Vector-valued Riesz potentials: Cartan type estimates and related capacities

TL;DR

This paper provides sharp estimates for the size of the set where the gradient of electrostatic potentials is large, using advanced capacity techniques and extending previous theorems to higher-dimensional spaces.

Contribution

It introduces new relationships between capacities with singular kernels and non-linear capacities, extending prior results to higher dimensions without Menger's curvature.

Findings

Established sharp size estimates for large gradient sets.

Extended capacity theorems to higher-dimensional spaces.

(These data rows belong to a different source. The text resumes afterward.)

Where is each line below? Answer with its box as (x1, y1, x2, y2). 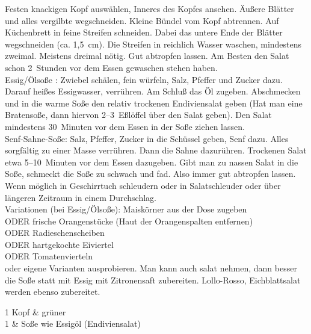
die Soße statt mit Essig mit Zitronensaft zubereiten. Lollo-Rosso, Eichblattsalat (5, 273, 301, 286)
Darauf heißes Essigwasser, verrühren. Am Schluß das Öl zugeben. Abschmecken (5, 85, 301, 97)
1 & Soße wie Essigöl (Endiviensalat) (5, 317, 141, 330)
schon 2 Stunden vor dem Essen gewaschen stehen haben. (5, 61, 218, 73)
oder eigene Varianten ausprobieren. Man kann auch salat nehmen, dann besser (5, 262, 297, 274)
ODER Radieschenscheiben (5, 226, 105, 239)
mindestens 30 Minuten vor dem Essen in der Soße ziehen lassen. (5, 120, 245, 132)
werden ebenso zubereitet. (5, 285, 100, 298)
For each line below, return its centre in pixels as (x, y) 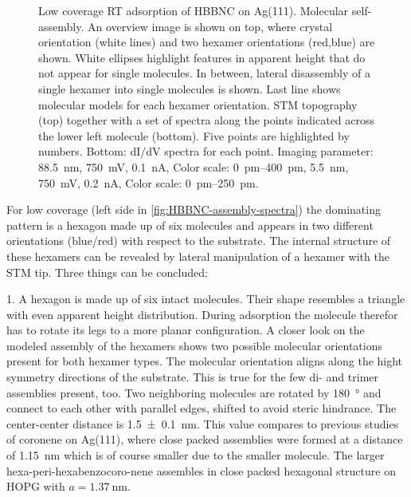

Linked various capacities with singular kernels to non-linear potential capacities.

Abstract

There are many interesting problems about the electrostatic potential of finitely many charges. We consider one of them concerning the intensity of the field, in other words, about the magnitude of the gradient of this potential. We want to give a sharp estimate of the size of the set of points where this gradient is large. Of course we want the estimate to be sharp in number $N$ of charges. The size will be measured by the Hausdorff content with various gauge functions. Such a setting allows us to consider a wide class of measures (not necessarily with finitely many charges). The main technique will be Calder\'on-Zygmund capacities and nonhomogeneous Calder\'on-Zygmund operators. Here we establish a relationship between various types of capacities with singular kernels (e. g. analytic capacity, lipschitz harmonic capacity, etc) and non-linear capacity from the theory of potential \'a la Adams, Hedberg, Havin, Maz'ya, Wolff. "Capacitary" part of the paper extends the theorem of Mateu, Prat and Verdera [J. reine und angew. Math., 578 (2005), 201--223]. "Size estimates" part of the paper extends the theorem of M. Anderson and V. Eiderman [Annals of Math., 163 (2005), 1057--1076]. The difficulty lies in the fact that we cannot use Menger's curvature anymore because we are working in spaces of dimension bigger than two.